The above command will stand up a kubernetes cluster at the environment
defined in vars/coreos.yml file. Replace xxxxx with your own password.

## Run the script to create a kubernetes cluster using ubuntu image

With your cloud environment set, you should be able to run the script::

    ansible-playbook -e "action=apply env=ubuntu password=XXXXX" site.yml

The above command will stand up a kubernetes cluster at the environment
defined in vars/ubuntu.yml file.

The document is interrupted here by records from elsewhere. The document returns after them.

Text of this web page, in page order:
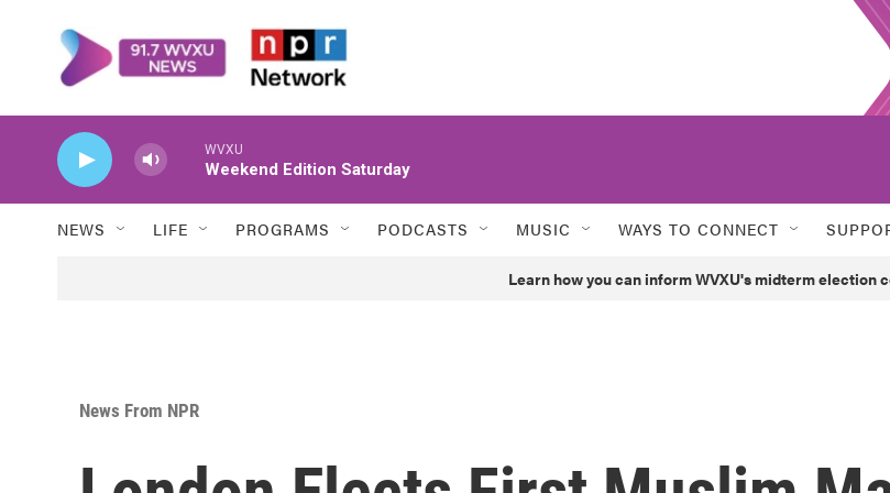
WVXU
Weekend Edition Saturday
NEWS LIFE PROGRAMS PODCASTS MUSIC WAYS TO CONNECT
Learn how you can inform WVXU's midterm election
News From NPR
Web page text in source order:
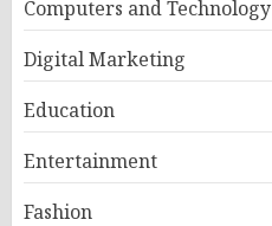
Computers and Technology
Digital Marketing
Education
Entertainment
Fashion
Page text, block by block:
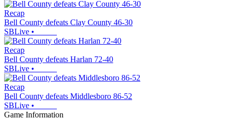
Recap
Bell County defeats Clay County 46-30
SBLive •
Recap
Bell County defeats Harlan 72-40
SBLive •
Recap
Bell County defeats Middlesboro 86-52
SBLive •
Game Information
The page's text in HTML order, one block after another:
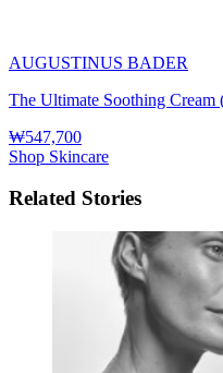
AUGUSTINUS BADER
The Ultimate Soothing Cream
₩547,700
Shop Skincare
Related Stories
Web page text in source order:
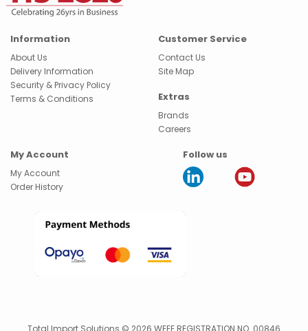
Information
About Us
Delivery Information
Security & Privacy Policy
Terms & Conditions
Customer Service
Contact Us
Site Map
Extras
Brands
Careers
My Account
My Account
Order History
Follow us
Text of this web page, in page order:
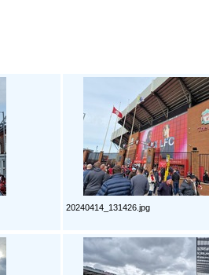
20240414_131426.jpg
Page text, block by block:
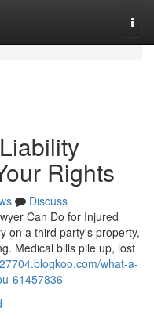
Rights
Discuss
Can Do for Injured
on a third party's property,
Medical bills pile up, lost
what-a-
61457836
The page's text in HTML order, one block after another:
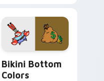
pointer tabs with
underwater custom
cursor action style.
Bikini Bottom
Colors
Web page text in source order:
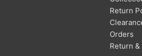
Return
Orders
Return
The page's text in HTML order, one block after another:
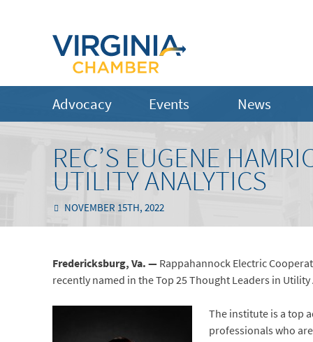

Replace xxxxx with your own password.


## The results of the work load successful run

If everything goes well, it will accomplish the following::

    1. Provision 3 nodes or the number of nodes configured by stack_size
    2. Create security group
    3. Add security rules to allow ping, ssh, and kubernetes ports
    4. Install common software onto each node such as docker
    5. Download all the required software onto the master node
    6. Setup the master node with kube-apiserver, kube-controller-manager and
       kube-scheduler and configur each kubernetes services on the master node
    7. Download software for worker node from the master node.
    8. Setup flanneld, docker, kubelet and kube-proxy on each work node.
    9. Install kubernetes dashboard and dns services.
    10.Deploy cockroachdb cluster and its dashboard.


## The method for running just a play, not the entire playbook

The script will create an ansible inventory file named runhosts at the very
first time you run the playbook, the inventory file will be place at a
directory named "run" at the root directory of the playbook. This file will be
updated in later runs if there are changes such as adding or removing hosts.
With this file, if you like to run only few plays, you will be able to do
that by following the example below:

    ansible-playbook -i run/runhosts -e "action=apply env=coreos password=XXXXX" site.yml
    --tags "common,master"

The above command will use the runhosts inventory file and only run plays
named common and master, all other plays in the play book will be skipped. All
available plays can be found in the site.yml file.


## Next Steps

### Check that everything is running correctly

If there are no errors, you can use kubectl to work with your kubernetes
cluster. Kubernetes and cockroachdb dashboards should be available at
different ports. Point your browser to an accessible IP address with the
following ports and your browser should show the dashboards.

    <ip_address>:30000    kubernetes dashboard
    <ip_address>:32256    cockroachdb dashboard

## Cleanup

Once you're done with it, don't forget to nuke the whole thing::

    ansible-playbook -e "action=destroy env=coreos password=XXXXX" site.yml

The above command will destroy all the resources created.